A question based on finding the periodicity of function.

Question

Find the periodicity of the function $f(x+1)+f(x-1)=\sqrt2 f(x)$. I tried to solve the problem by replacing $x$ with $(x+1)$ then $(x+2)$ and $(x+3)$. But could not get any answer please help me out as well as tell me the procedure as to how to go about these types of questions.

Answer 1

That's not a function, it's an equation.
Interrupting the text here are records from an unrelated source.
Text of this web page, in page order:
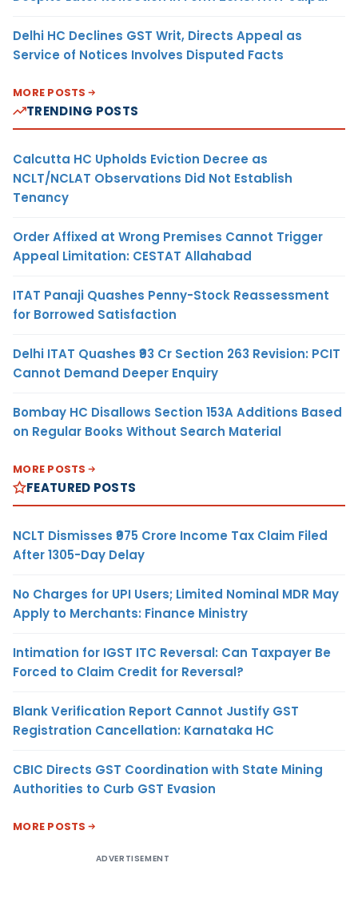
Delhi HC Declines GST Writ, Directs Appeal as
Service of Notices Involves Disputed Facts
MORE POSTS
TRENDING POSTS
Calcutta HC Upholds Eviction Decree as
NCLT/NCLAT Observations Did Not Establish
Tenancy
Order Affixed at Wrong Premises Cannot Trigger
Appeal Limitation: CESTAT Allahabad
ITAT Panaji Quashes Penny-Stock Reassessment
for Borrowed Satisfaction
Delhi ITAT Quashes ₹93 Cr Section 263 Revision: PCIT
Cannot Demand Deeper Enquiry
Bombay HC Disallows Section 153A Additions Based
on Regular Books Without Search Material
MORE POSTS
FEATURED POSTS
NCLT Dismisses ₹975 Crore Income Tax Claim Filed
After 1305-Day Delay
No Charges for UPI Users; Limited Nominal MDR May
Apply to Merchants: Finance Ministry
Intimation for IGST ITC Reversal: Can Taxpayer Be
Forced to Claim Credit for Reversal?
Blank Verification Report Cannot Justify GST
Registration Cancellation: Karnataka HC
CBIC Directs GST Coordination with State Mining
Authorities to Curb GST Evasion
MORE POSTS
ADVERTISEMENT
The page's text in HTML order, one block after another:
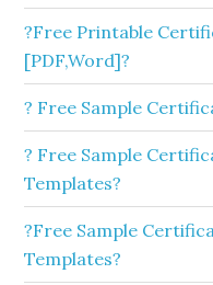
?Free Printable
[PDF,Word]?
? Free Sample
? Free Sample
Templates?
?Free Sample
Templates?
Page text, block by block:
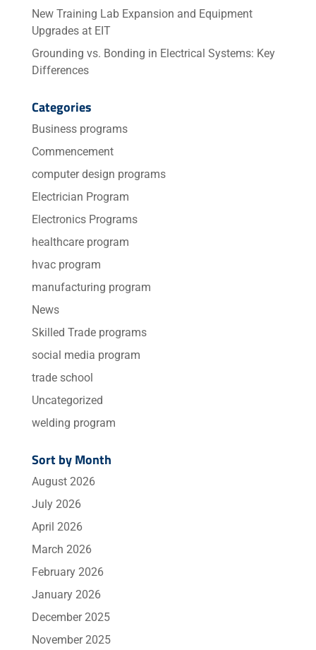
New Training Lab Expansion and Equipment
Upgrades at EIT
Grounding vs. Bonding in Electrical Systems: Key
Differences
Categories
Business programs
Commencement
computer design programs
Electrician Program
Electronics Programs
healthcare program
hvac program
manufacturing program
News
Skilled Trade programs
social media program
trade school
Uncategorized
welding program
Sort by Month
August 2026
July 2026
April 2026
March 2026
February 2026
January 2026
December 2025
November 2025

You want the period of a solution $f(x)$ of the equation.

Hint: Express $f(x)$ in terms of $f(x-1)$ and $f(x-2)$, then in terms of $f(x-2)$ and $f(x-3)$ (by using the expression for $f(x-1)$), then $f(x-3)$ and $f(x-4)$. This should tell you something useful.

Answer 2

Applying the given equation with $x$ changed to $x+1$ in the first term and $x$ change to $x-1$ in the second term we get$$[f(x+2)+f(x)]+[f(x)+f(x-2)]$$ $$=\sqrt 2 f(x+1)+\sqrt 2 f(x-1)=\sqrt2 \sqrt 2f(x)=2f(x).$$ Hence $[f(x+2)+f(x-2)]=0$ or $f(x+2)=-f(x-2)$. Applying this twice you get $f(x+4)=f(x-4)$ or $f(x+8)=f(x)$.